КОП отскакивает за спасительный угол, наподдав напоследок из пушки по настырному пулеметчику.
Над головой внезапно оживает закопченный ствол здоровенной дуры — роторной пушки. Гудя, разворачивается в сторону улицы, обваливает кирпичную кладку. Сергей неверяще смотрит на него. Матерясь, оставляет винтовку, подтягивается, вкатывается в люк. Легко сказать — вкатывается. Такая большая снаружи, внутри «косилка» представляет собой какую-то тесную нору, скорее, технический лаз для обслуживания и эвакуации. Остальное забито оружием и механизмами. Пригнувшись, Сергей с трудом протискивается через тесный проход. Сыплют искрами разбитые панели и перебитые кабели. Белыми клочьями свисает с потолка пожарная пена. Нудно жужжат аварийные зуммеры. Что-то, едко шипя, тлеет под панелями пола. Боевая машина умирает.
Оператор висит в полукруглом темном отсеке, весь в прозрачном коконе из эластичных подвесок. Он слепо крутит головой в огромном шлеме. Руки по локоть погружены в ячейки тактильного управления. Сергей толкает его в плечо, кричит через динамик шлема: «Сэр, надо уходить! Тут нельзя оставаться. Я вас прикрою».
Оператор слышит его. Дергает плечом, качает головой: «Я остаюсь. Не хочу. Уходи». Сергей только сейчас замечает, что пол ячейки густо залит кровью из перебитых ног. Как он держится? Видимо, только на стимуляторах.

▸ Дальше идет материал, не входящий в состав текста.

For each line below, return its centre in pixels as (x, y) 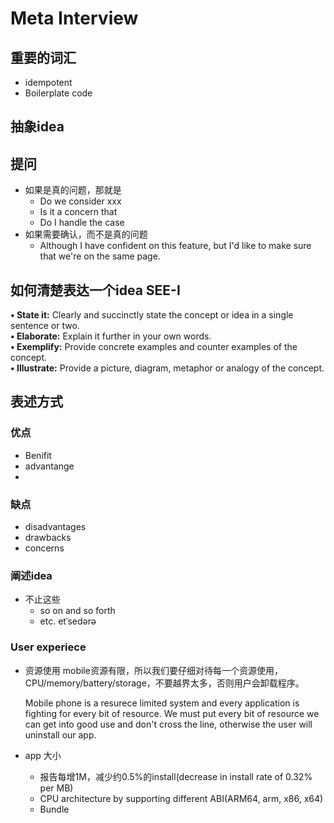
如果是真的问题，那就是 (73, 190)
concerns (44, 548)
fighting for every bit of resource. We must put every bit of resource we (172, 713)
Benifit (38, 455)
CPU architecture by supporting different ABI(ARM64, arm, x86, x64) (181, 798)
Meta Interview (74, 18)
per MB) (56, 788)
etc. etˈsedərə (68, 621)
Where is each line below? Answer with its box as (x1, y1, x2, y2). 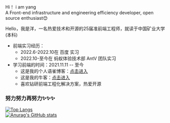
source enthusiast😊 (5, 15, 48, 21)
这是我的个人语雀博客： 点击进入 (20, 68, 88, 74)
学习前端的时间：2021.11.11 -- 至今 (12, 62, 84, 68)
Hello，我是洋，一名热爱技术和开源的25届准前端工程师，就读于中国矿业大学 (5, 25, 165, 32)
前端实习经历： (12, 43, 45, 49)
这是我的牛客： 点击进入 (20, 75, 70, 80)
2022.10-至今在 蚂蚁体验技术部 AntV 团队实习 (20, 55, 116, 61)
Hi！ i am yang (5, 4, 36, 10)
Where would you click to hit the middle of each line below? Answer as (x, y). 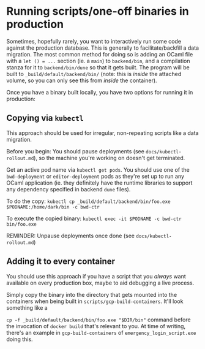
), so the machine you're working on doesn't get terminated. (109, 158)
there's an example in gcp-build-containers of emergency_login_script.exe (101, 332)
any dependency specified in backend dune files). (69, 189)
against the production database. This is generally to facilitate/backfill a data (103, 48)
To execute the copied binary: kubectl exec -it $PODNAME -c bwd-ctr (94, 218)
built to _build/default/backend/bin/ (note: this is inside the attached (94, 74)
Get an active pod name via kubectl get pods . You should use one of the (98, 169)
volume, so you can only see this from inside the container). (82, 80)
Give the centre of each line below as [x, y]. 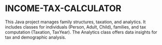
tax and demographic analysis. [36, 37]
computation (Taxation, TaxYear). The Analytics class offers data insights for [81, 32]
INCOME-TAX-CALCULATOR [63, 8]
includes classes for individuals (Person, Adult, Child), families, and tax [76, 27]
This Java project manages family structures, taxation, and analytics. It [75, 22]

Оператор уже забыл о Сергее. Он живет в своем, видимом только ему мире. В своем радужном предсмертном сне он снова летит над ровными квадратиками домов. Он шевелит стволом и открывает частый огонь, сотрясая тело железного зверя крупной дрожью. Сергей кивает бесчувственной спине. Ему кажется, что он понял. Каждый вправе умереть так, как хочет. Он уважает это право. Он прикасается перчаткой к чужому плечу, пятится назад, вываливается наружу. Подхватывает винтовку. Быстро перебегает за угол. Пригнувшись, семенит к позиции взвода. КОП топает рядом, закрывая его корпусом.

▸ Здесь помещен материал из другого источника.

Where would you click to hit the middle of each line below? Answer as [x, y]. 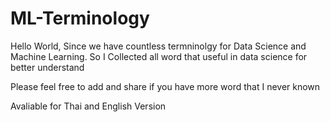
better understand [47, 67]
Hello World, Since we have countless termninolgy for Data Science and [158, 46]
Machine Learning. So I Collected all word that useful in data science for [159, 56]
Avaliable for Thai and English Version [88, 106]
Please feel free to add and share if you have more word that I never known [165, 86]
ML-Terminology [80, 18]
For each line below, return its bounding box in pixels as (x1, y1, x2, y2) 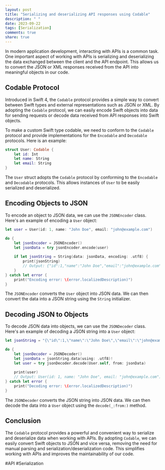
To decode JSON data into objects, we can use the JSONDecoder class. (5, 324, 146, 329)
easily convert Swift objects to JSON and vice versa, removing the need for (5, 440, 158, 446)
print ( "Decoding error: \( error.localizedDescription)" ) (14, 384, 133, 389)
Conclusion (5, 417, 41, 425)
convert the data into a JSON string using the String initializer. (5, 296, 131, 302)
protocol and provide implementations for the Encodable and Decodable (5, 132, 147, 138)
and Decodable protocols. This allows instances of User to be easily (5, 180, 140, 185)
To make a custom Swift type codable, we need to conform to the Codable (5, 127, 154, 133)
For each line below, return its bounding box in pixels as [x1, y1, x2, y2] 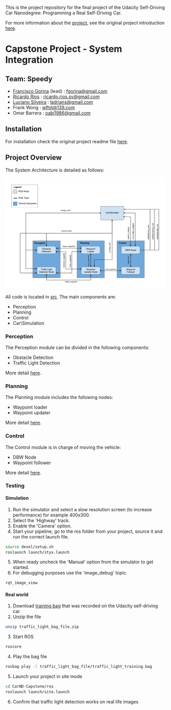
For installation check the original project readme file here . [5, 138, 129, 144]
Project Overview [5, 153, 62, 162]
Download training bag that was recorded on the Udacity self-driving [12, 603, 158, 609]
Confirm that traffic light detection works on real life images [12, 698, 139, 705]
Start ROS [12, 634, 34, 640]
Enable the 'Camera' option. [12, 523, 72, 529]
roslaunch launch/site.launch [5, 689, 70, 695]
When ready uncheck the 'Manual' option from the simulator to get [12, 559, 154, 565]

Подыхающий хищник никак не может смириться со смертью. За спиной раздирает воздух грохот автоматической пушки. Сергей всей кожей ощущает, как ливень снарядов крошит бетон. Оператор спешит. Бьет по малейшему шевелению. По вспышке выстрела. По теплу тела. По щелчку затвора. По всему. Оператор торопится прихватить с собой как можно больше. Наверстывает то, чего не успел в воздухе. Он уже сам за себя. Жизнь вытекает из него по капле, вместе с брызгами горячих дымящихся гильз.
«Интересно, как бы я хотел умереть?» — мелькает на бегу идиотская мыслишка. Глаза ощупывают руины. Умирать тут, среди камней, с глоткой, забитой пылью, почему-то не хочется. Умирать надо среди сочной садовой зелени. Желательно у моря. Хотя… Умирать не хочется и там.